Sudanese military official

Hussein Barsham is a Sudanese field commander of the Rapid Support Forces (RSF).

Barsham is a member of the Messiria people. On Monday 30 October 2023 Barsham was in command of a group of RSF soldiers who captured Baleela airport in West Kordofan. Barsham was reportedly lightly injured in fighting with members of the Sudanese Armed Forces near Umm Ruwaba or Ghabsha, North Kordofan in December 2024. The tribal leader of the Al Bazaa tribe subsequently put down a reward for the death of Barsham.

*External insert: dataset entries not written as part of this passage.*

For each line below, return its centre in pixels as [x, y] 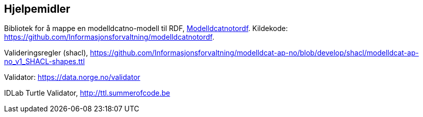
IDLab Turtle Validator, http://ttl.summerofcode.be [87, 93]
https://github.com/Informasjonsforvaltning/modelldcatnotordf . [109, 37]
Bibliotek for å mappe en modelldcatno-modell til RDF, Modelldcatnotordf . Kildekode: [146, 28]
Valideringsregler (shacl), [46, 53]
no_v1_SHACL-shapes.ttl [44, 62]
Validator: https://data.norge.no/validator [72, 77]
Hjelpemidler [37, 9]
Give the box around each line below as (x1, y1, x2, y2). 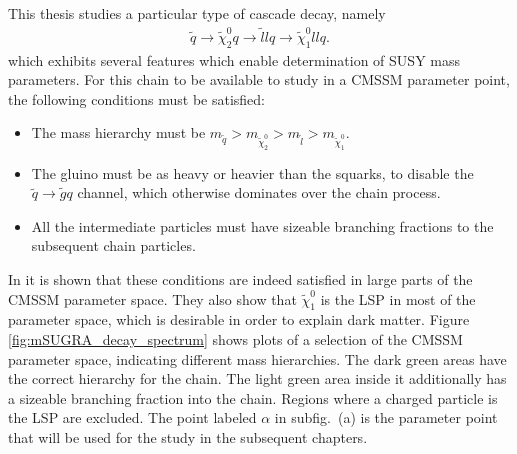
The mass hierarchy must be (31, 122, 206, 143)
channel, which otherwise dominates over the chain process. (77, 182, 441, 203)
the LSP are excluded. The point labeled (8, 407, 257, 428)
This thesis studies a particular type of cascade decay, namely (8, 3, 386, 23)
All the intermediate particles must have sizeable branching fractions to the (31, 215, 494, 236)
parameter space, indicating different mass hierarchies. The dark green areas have (8, 348, 507, 369)
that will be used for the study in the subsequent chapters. (8, 427, 368, 448)
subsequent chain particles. (31, 235, 196, 256)
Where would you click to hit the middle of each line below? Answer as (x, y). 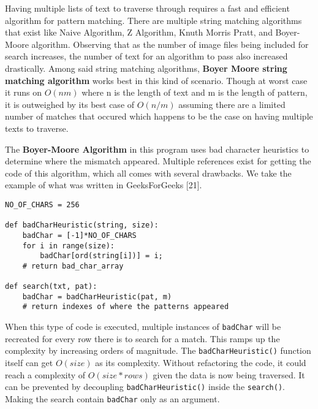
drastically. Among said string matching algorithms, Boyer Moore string (146, 68)
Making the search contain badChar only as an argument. (112, 398)
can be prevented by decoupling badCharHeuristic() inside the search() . (145, 387)
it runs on (24, 92)
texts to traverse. (37, 128)
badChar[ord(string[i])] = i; (101, 256)
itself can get (29, 363)
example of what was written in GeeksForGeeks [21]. (104, 185)
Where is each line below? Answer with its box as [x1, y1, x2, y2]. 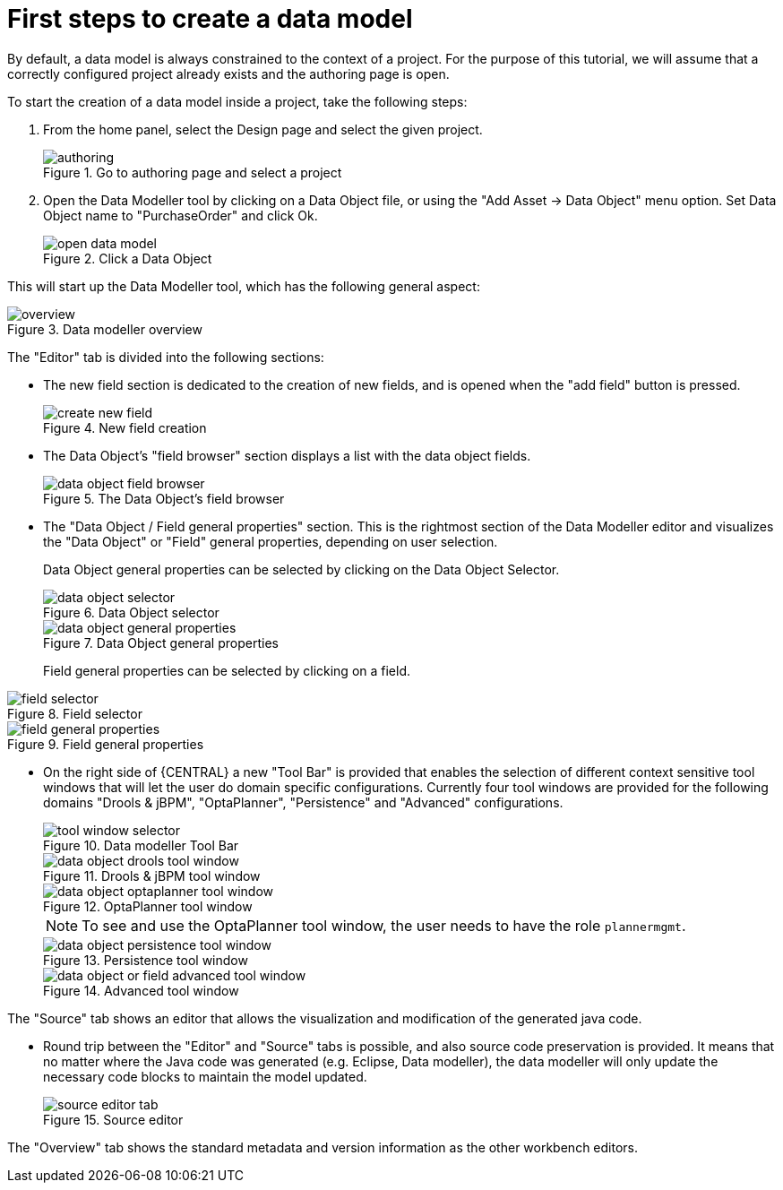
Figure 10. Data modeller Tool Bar [43, 837, 239, 853]
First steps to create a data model [7, 4, 413, 34]
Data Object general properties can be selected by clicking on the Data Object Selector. [43, 561, 560, 577]
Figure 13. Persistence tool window [43, 952, 248, 968]
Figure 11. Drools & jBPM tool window [43, 867, 261, 884]
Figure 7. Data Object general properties [43, 634, 279, 651]
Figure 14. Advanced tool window [43, 982, 239, 998]
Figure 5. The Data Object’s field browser [43, 490, 285, 506]

In late December 2024 Barsham's actions at Baleela airport were part of an investigation by journalists of The New York Times looking intro atrocities committed during the Sudanese civil war (2023–present).

On 18 July 2025, Barsham was sanctioned by the European Union, which determined that he enganged in "operations that have resulted in mass atrocities, including targeted killings, ethnic violence, forced displacement and violence against civilians, particularly in Darfur and other conflict-affected regions of Sudan"

In late 2025 colonel Barsham was reportedly injured in a drone strike in Lagawa District, South Kordan, which killed RSF major general Hashim Didan.

On 5 February 2026 Barsham was sanctioned by the United Kingdom for mass atrocities.